[Opening The input section]
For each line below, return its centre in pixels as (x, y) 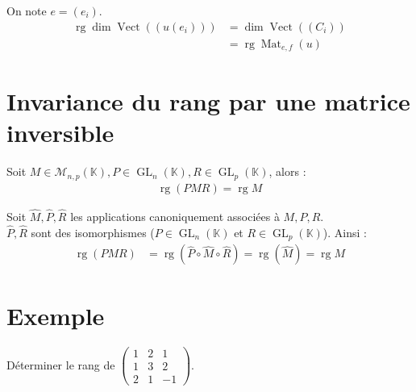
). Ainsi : (345, 232)
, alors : (287, 171)
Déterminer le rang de (61, 364)
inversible (60, 133)
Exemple (56, 315)
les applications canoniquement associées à (175, 217)
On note (27, 10)
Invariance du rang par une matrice (208, 101)
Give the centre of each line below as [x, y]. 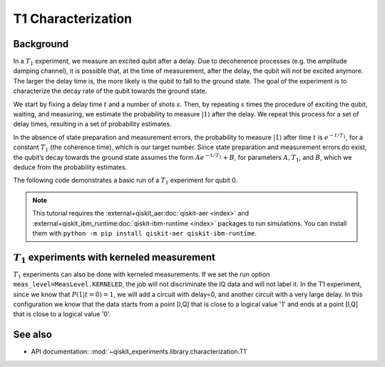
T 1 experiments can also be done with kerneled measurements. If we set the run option [142, 275]
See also [33, 335]
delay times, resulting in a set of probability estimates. [93, 124]
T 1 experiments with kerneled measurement [114, 258]
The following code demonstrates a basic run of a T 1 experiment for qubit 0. [125, 181]
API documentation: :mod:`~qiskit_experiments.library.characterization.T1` [140, 352]
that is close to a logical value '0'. [62, 314]
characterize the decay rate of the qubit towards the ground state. [110, 91]
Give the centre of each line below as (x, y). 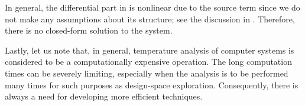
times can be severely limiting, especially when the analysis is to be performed (147, 73)
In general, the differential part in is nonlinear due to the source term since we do (152, 7)
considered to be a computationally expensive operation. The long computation (148, 62)
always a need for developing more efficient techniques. (104, 96)
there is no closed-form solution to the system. (89, 30)
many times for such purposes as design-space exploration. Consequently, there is (152, 85)
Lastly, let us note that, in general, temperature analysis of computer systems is (150, 50)
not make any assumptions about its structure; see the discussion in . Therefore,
[Closing The input section]
The line containing "times can be" begins the span, and the last line of the records above ends it. Return that span exactly, and nothing outside it.

times can be severely limiting, especially when the analysis is to be performed (147, 73)
In general, the differential part in is nonlinear due to the source term since we do (152, 7)
considered to be a computationally expensive operation. The long computation (148, 62)
always a need for developing more efficient techniques. (104, 96)
there is no closed-form solution to the system. (89, 30)
many times for such purposes as design-space exploration. Consequently, there is (152, 85)
Lastly, let us note that, in general, temperature analysis of computer systems is (150, 50)
not make any assumptions about its structure; see the discussion in . Therefore,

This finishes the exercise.